◆ Work required
Pictures aside, repeat the listing below exactly.

◆ Source data
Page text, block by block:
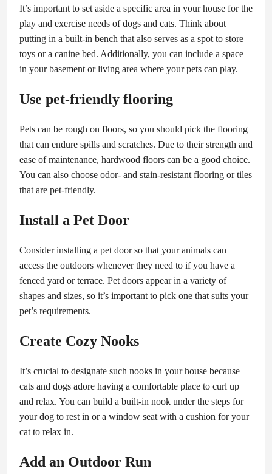
It’s important to set aside a specific area in your house for the
play and exercise needs of dogs and cats. Think about
putting in a built-in bench that also serves as a spot to store
toys or a canine bed. Additionally, you can include a space
in your basement or living area where your pets can play.
Use pet-friendly flooring
Pets can be rough on floors, so you should pick the flooring
that can endure spills and scratches. Due to their strength and
ease of maintenance, hardwood floors can be a good choice.
You can also choose odor- and stain-resistant flooring or tiles
that are pet-friendly.
Install a Pet Door
Consider installing a pet door so that your animals can
access the outdoors whenever they need to if you have a
fenced yard or terrace. Pet doors appear in a variety of
shapes and sizes, so it’s important to pick one that suits your
pet’s requirements.
Create Cozy Nooks
It’s crucial to designate such nooks in your house because
cats and dogs adore having a comfortable place to curl up
and relax. You can build a built-in nook under the steps for
your dog to rest in or a window seat with a cushion for your
cat to relax in.
Add an Outdoor Run
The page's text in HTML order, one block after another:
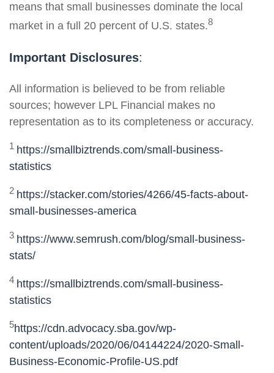
means that small businesses dominate the local
market in a full 20 percent of U.S. states.8
Important Disclosures:
All information is believed to be from reliable
sources; however LPL Financial makes no
representation as to its completeness or accuracy.
1 https://smallbiztrends.com/small-business-
statistics
2 https://stacker.com/stories/4266/45-facts-about-
small-businesses-america
3 https://www.semrush.com/blog/small-business-
stats/
4 https://smallbiztrends.com/small-business-
statistics
5https://cdn.advocacy.sba.gov/wp-
content/uploads/2020/06/04144224/2020-Small-
Business-Economic-Profile-US.pdf
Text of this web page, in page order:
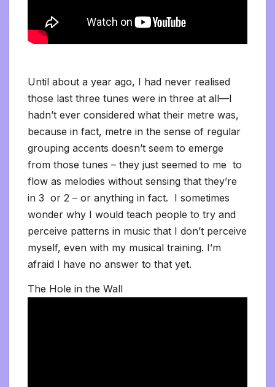
Until about a year ago, I had never realised
those last three tunes were in three at all—I
hadn’t ever considered what their metre was,
because in fact, metre in the sense of regular
grouping accents doesn’t seem to emerge
from those tunes – they just seemed to me to
flow as melodies without sensing that they’re
in 3 or 2 – or anything in fact. I sometimes
wonder why I would teach people to try and
perceive patterns in music that I don’t perceive
myself, even with my musical training. I’m
afraid I have no answer to that yet.
The Hole in the Wall
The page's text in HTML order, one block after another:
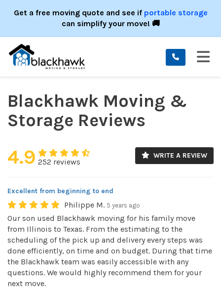
Get a free moving quote and see if portable storage
can simplify your move! 🚚
Blackhawk Moving &
Storage Reviews
4.9 252 reviews
WRITE A REVIEW
Excellent from beginning to end
Philippe M. 5 years ago
Our son used Blackhawk moving for his family move
from Illinois to Texas. From the estimating to the
scheduling of the pick up and delivery every steps was
done efficiently, on time and on budget. During that time
the Blackhawk team was easily accessible with any
questions. We would highly recommend them for your
next move.
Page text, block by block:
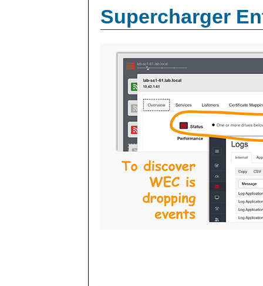
Supercharger
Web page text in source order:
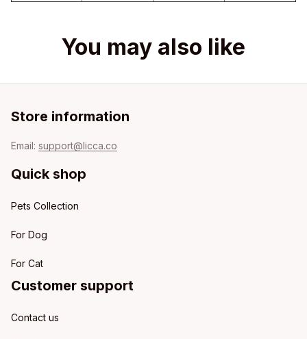
You may also like
Store information
Email: support@licca.co
Quick shop
Pets Collection
For Dog
For Cat
Customer support
Contact us
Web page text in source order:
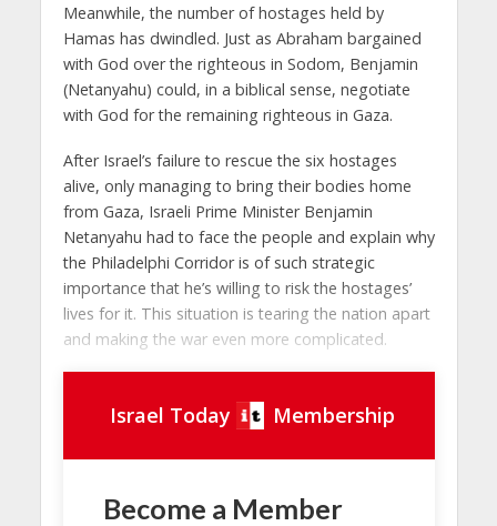
Meanwhile, the number of hostages held by
Hamas has dwindled. Just as Abraham bargained
with God over the righteous in Sodom, Benjamin
(Netanyahu) could, in a biblical sense, negotiate
with God for the remaining righteous in Gaza.
After Israel’s failure to rescue the six hostages
alive, only managing to bring their bodies home
from Gaza, Israeli Prime Minister Benjamin
Netanyahu had to face the people and explain why
the Philadelphi Corridor is of such strategic
importance that he’s willing to risk the hostages’
lives for it. This situation is tearing the nation apart
and making the war even more complicated.
Israel Today Membership
Become a Member
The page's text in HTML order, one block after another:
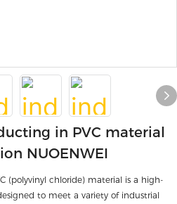
in PVC material
NUOENWEI
(polyvinyl chloride) material is a high-
to meet a variety of industrial
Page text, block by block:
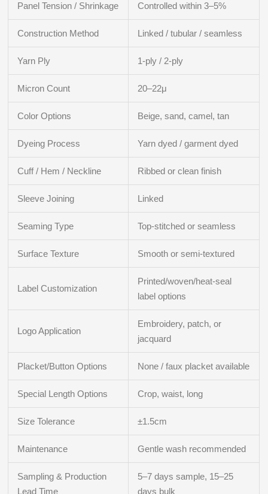
Panel Tension / Shrinkage Controlled within 3–5%
Construction Method Linked / tubular / seamless
Yarn Ply 1-ply / 2-ply
Micron Count 20–22μ
Color Options Beige, sand, camel, tan
Dyeing Process Yarn dyed / garment dyed
Cuff / Hem / Neckline Ribbed or clean finish
Sleeve Joining Linked
Seaming Type Top-stitched or seamless
Surface Texture Smooth or semi-textured
Label Customization
Printed/woven/heat-seal
label options
Logo Application
Embroidery, patch, or
jacquard
Placket/Button Options None / faux placket available
Special Length Options Crop, waist, long
Size Tolerance ±1.5cm
Maintenance Gentle wash recommended
Sampling & Production
Lead Time
5–7 days sample, 15–25
days bulk
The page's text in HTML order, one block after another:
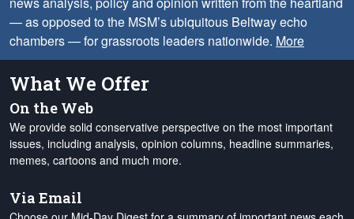
— as opposed to the MSM’s ubiquitous Beltway echo
chambers — for grassroots leaders nationwide. More
What We Offer
On the Web
We provide solid conservative perspective on the most important
issues, including analysis, opinion columns, headline summaries,
memes, cartoons and much more.
Via Email
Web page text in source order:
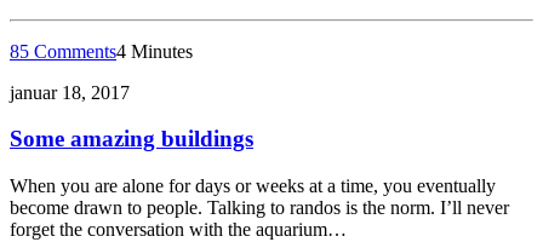
85 Comments4 Minutes
januar 18, 2017
Some amazing buildings
When you are alone for days or weeks at a time, you eventually
become drawn to people. Talking to randos is the norm. I’ll never
forget the conversation with the aquarium…
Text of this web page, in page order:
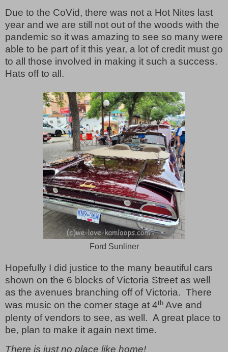
Due to the CoVid, there was not a Hot Nites last
year and we are still not out of the woods with the
pandemic so it was amazing to see so many were
able to be part of it this year, a lot of credit must go
to all those involved in making it such a success.
Hats off to all.
Ford Sunliner
Hopefully I did justice to the many beautiful cars
shown on the 6 blocks of Victoria Street as well
as the avenues branching off of Victoria. There
was music on the corner stage at 4th Ave and
plenty of vendors to see, as well. A great place to
be, plan to make it again next time.
There is just no place like home!
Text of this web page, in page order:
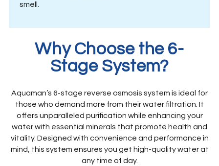
smell.
Why Choose the 6-
Stage System?
Aquaman’s 6-stage reverse osmosis system is ideal for
those who demand more from their water filtration. It
offers unparalleled purification while enhancing your
water with essential minerals that promote health and
vitality. Designed with convenience and performance in
mind, this system ensures you get high-quality water at
any time of day.
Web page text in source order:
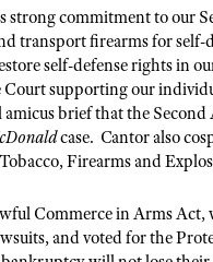
Find A Course
NRA CCW
NRA Training
State Hunting
NRA Institute for
American Rifleman
Adaptive Hunting
Outdoor
NRA Family
Shooting Sports
NRA All Access
NRA Gun Gurus
strong commitment to our
transport firearms for self-
self-defense rights in
supporting our
brief that the
case. Cantor also
Firearms and
Commerce in Arms Act,
and voted for the

◆ Expected output
Page text, block by block:
It’s important to set aside a specific area in your house for the
play and exercise needs of dogs and cats. Think about
putting in a built-in bench that also serves as a spot to store
toys or a canine bed. Additionally, you can include a space
in your basement or living area where your pets can play.
Use pet-friendly flooring
Pets can be rough on floors, so you should pick the flooring
that can endure spills and scratches. Due to their strength and
ease of maintenance, hardwood floors can be a good choice.
You can also choose odor- and stain-resistant flooring or tiles
that are pet-friendly.
Install a Pet Door
Consider installing a pet door so that your animals can
access the outdoors whenever they need to if you have a
fenced yard or terrace. Pet doors appear in a variety of
shapes and sizes, so it’s important to pick one that suits your
pet’s requirements.
Create Cozy Nooks
It’s crucial to designate such nooks in your house because
cats and dogs adore having a comfortable place to curl up
and relax. You can build a built-in nook under the steps for
your dog to rest in or a window seat with a cushion for your
cat to relax in.
Add an Outdoor Run
The page's text in HTML order, one block after another:
means that small businesses dominate the local
market in a full 20 percent of U.S. states.8
Important Disclosures:
All information is believed to be from reliable
sources; however LPL Financial makes no
representation as to its completeness or accuracy.
1 https://smallbiztrends.com/small-business-
statistics
2 https://stacker.com/stories/4266/45-facts-about-
small-businesses-america
3 https://www.semrush.com/blog/small-business-
stats/
4 https://smallbiztrends.com/small-business-
statistics
5https://cdn.advocacy.sba.gov/wp-
content/uploads/2020/06/04144224/2020-Small-
Business-Economic-Profile-US.pdf
Text of this web page, in page order:
Until about a year ago, I had never realised
those last three tunes were in three at all—I
hadn’t ever considered what their metre was,
because in fact, metre in the sense of regular
grouping accents doesn’t seem to emerge
from those tunes – they just seemed to me to
flow as melodies without sensing that they’re
in 3 or 2 – or anything in fact. I sometimes
wonder why I would teach people to try and
perceive patterns in music that I don’t perceive
myself, even with my musical training. I’m
afraid I have no answer to that yet.
The Hole in the Wall
The page's text in HTML order, one block after another:
Get a free moving quote and see if portable storage
can simplify your move! 🚚
Blackhawk Moving &
Storage Reviews
4.9 252 reviews
WRITE A REVIEW
Excellent from beginning to end
Philippe M. 5 years ago
Our son used Blackhawk moving for his family move
from Illinois to Texas. From the estimating to the
scheduling of the pick up and delivery every steps was
done efficiently, on time and on budget. During that time
the Blackhawk team was easily accessible with any
questions. We would highly recommend them for your
next move.
Page text, block by block:
Supercharger
Web page text in source order:
You may also like
Store information
Email: support@licca.co
Quick shop
Pets Collection
For Dog
For Cat
Customer support
Contact us
Web page text in source order:
Meanwhile, the number of hostages held by
Hamas has dwindled. Just as Abraham bargained
with God over the righteous in Sodom, Benjamin
(Netanyahu) could, in a biblical sense, negotiate
with God for the remaining righteous in Gaza.
After Israel’s failure to rescue the six hostages
alive, only managing to bring their bodies home
from Gaza, Israeli Prime Minister Benjamin
Netanyahu had to face the people and explain why
the Philadelphi Corridor is of such strategic
importance that he’s willing to risk the hostages’
lives for it. This situation is tearing the nation apart
and making the war even more complicated.
Israel Today Membership
Become a Member
The page's text in HTML order, one block after another:
in PVC material
NUOENWEI
(polyvinyl chloride) material is a high-
to meet a variety of industrial
Page text, block by block:
Panel Tension / Shrinkage Controlled within 3–5%
Construction Method Linked / tubular / seamless
Yarn Ply 1-ply / 2-ply
Micron Count 20–22μ
Color Options Beige, sand, camel, tan
Dyeing Process Yarn dyed / garment dyed
Cuff / Hem / Neckline Ribbed or clean finish
Sleeve Joining Linked
Seaming Type Top-stitched or seamless
Surface Texture Smooth or semi-textured
Label Customization
Printed/woven/heat-seal
label options
Logo Application
Embroidery, patch, or
jacquard
Placket/Button Options None / faux placket available
Special Length Options Crop, waist, long
Size Tolerance ±1.5cm
Maintenance Gentle wash recommended
Sampling & Production
Lead Time
5–7 days sample, 15–25
days bulk
The page's text in HTML order, one block after another:
— as opposed to the MSM’s ubiquitous Beltway echo
chambers — for grassroots leaders nationwide. More
What We Offer
On the Web
We provide solid conservative perspective on the most important
issues, including analysis, opinion columns, headline summaries,
memes, cartoons and much more.
Via Email
Web page text in source order:
85 Comments4 Minutes
januar 18, 2017
Some amazing buildings
When you are alone for days or weeks at a time, you eventually
become drawn to people. Talking to randos is the norm. I’ll never
forget the conversation with the aquarium…
Text of this web page, in page order:
Due to the CoVid, there was not a Hot Nites last
year and we are still not out of the woods with the
pandemic so it was amazing to see so many were
able to be part of it this year, a lot of credit must go
to all those involved in making it such a success.
Hats off to all.
Ford Sunliner
Hopefully I did justice to the many beautiful cars
shown on the 6 blocks of Victoria Street as well
as the avenues branching off of Victoria. There
was music on the corner stage at 4th Ave and
plenty of vendors to see, as well. A great place to
be, plan to make it again next time.
There is just no place like home!
Text of this web page, in page order:
smell.
Why Choose the 6-
Stage System?
Aquaman’s 6-stage reverse osmosis system is ideal for
those who demand more from their water filtration. It
offers unparalleled purification while enhancing your
water with essential minerals that promote health and
vitality. Designed with convenience and performance in
mind, this system ensures you get high-quality water at
any time of day.
Web page text in source order:
Find A Course
NRA CCW
NRA Training
State Hunting
NRA Institute for
American Rifleman
Adaptive Hunting
Outdoor
NRA Family
Shooting Sports
NRA All Access
NRA Gun Gurus
strong commitment to our
transport firearms for self-
self-defense rights in
supporting our
brief that the
case. Cantor also
Firearms and
Commerce in Arms Act,
and voted for the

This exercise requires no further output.